__WHAT YOU HAVE TO DO__.
All lines below between the line with "Give the centre" and the line with "วิธีที่ 4: ใช้บอท", including both, must be copied exactly, and the pictures must be omitted.

** Opening LISTED RECORDS block **

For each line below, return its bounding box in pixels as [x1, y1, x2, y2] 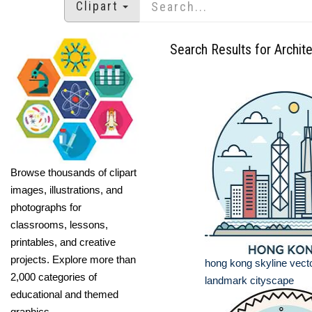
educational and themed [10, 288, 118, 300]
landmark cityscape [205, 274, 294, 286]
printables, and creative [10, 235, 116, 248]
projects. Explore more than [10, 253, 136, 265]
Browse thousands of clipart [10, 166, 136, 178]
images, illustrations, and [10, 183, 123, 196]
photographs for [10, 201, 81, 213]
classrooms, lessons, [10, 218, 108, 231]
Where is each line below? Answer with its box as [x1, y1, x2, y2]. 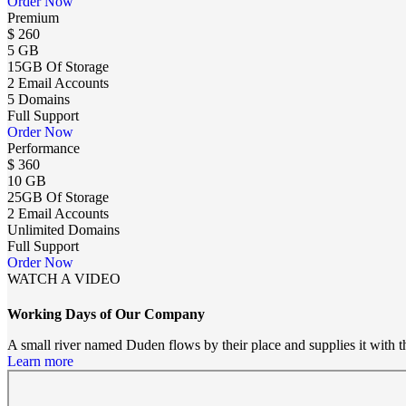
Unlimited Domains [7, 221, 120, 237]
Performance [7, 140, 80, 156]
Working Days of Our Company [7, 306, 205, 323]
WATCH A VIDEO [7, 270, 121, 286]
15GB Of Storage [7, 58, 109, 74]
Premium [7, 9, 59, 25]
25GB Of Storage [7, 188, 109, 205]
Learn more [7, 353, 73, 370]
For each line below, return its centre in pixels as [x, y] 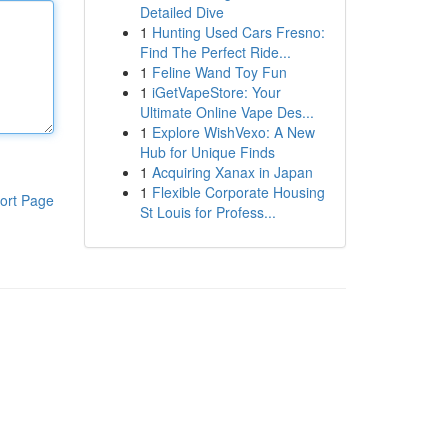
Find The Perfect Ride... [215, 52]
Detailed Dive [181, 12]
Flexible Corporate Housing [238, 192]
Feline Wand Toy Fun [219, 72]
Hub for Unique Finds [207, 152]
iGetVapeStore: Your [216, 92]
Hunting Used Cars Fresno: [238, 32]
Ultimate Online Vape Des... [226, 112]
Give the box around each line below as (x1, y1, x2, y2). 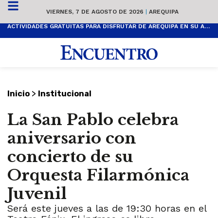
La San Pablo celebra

** Closing LISTED RECORDS block **
** Opening LISTED RECORDS block **

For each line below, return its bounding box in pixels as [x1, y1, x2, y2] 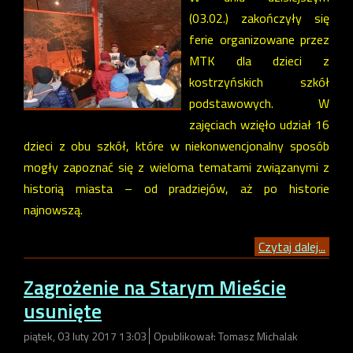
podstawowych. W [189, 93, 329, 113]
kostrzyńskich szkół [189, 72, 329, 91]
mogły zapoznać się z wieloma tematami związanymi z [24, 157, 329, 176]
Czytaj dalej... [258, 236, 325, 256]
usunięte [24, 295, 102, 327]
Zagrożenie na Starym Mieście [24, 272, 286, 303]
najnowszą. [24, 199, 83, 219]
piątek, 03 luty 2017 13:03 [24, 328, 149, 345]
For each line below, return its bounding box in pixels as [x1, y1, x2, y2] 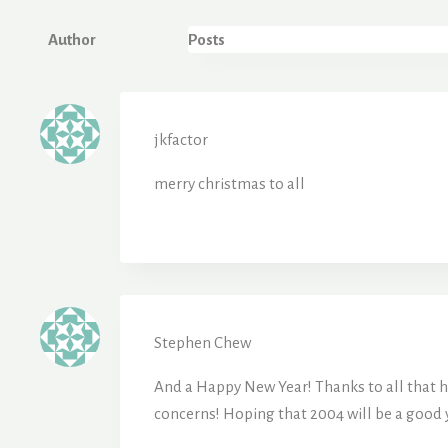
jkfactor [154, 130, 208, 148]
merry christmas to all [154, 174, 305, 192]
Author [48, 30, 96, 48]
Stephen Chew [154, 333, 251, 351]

** Closing LISTED RECORDS block **
** Opening LISTED RECORDS block **

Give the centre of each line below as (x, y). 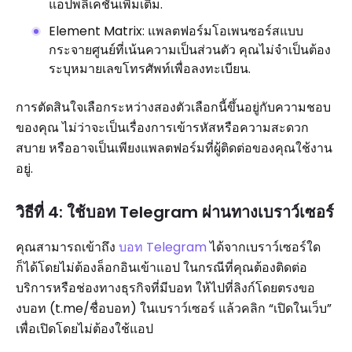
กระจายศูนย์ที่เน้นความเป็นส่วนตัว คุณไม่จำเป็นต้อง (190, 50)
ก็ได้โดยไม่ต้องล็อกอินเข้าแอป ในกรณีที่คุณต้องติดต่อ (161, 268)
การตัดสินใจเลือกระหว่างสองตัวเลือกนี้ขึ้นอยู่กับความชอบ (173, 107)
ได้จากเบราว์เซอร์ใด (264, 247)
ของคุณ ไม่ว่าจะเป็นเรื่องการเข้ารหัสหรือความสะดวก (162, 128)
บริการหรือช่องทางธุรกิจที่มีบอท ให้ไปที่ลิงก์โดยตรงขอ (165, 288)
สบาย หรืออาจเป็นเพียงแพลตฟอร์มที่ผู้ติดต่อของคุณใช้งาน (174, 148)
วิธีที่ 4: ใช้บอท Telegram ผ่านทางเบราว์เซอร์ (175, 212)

** Closing LISTED RECORDS block **

__TASK SOLUTION__.
Give the centre of each line below as (x, y). 
กระจายศูนย์ที่เน้นความเป็นส่วนตัว คุณไม่จำเป็นต้อง (190, 50)
ก็ได้โดยไม่ต้องล็อกอินเข้าแอป ในกรณีที่คุณต้องติดต่อ (161, 268)
การตัดสินใจเลือกระหว่างสองตัวเลือกนี้ขึ้นอยู่กับความชอบ (173, 107)
ได้จากเบราว์เซอร์ใด (264, 247)
ของคุณ ไม่ว่าจะเป็นเรื่องการเข้ารหัสหรือความสะดวก (162, 128)
บริการหรือช่องทางธุรกิจที่มีบอท ให้ไปที่ลิงก์โดยตรงขอ (165, 288)
สบาย หรืออาจเป็นเพียงแพลตฟอร์มที่ผู้ติดต่อของคุณใช้งาน (174, 148)
วิธีที่ 4: ใช้บอท Telegram ผ่านทางเบราว์เซอร์ (175, 212)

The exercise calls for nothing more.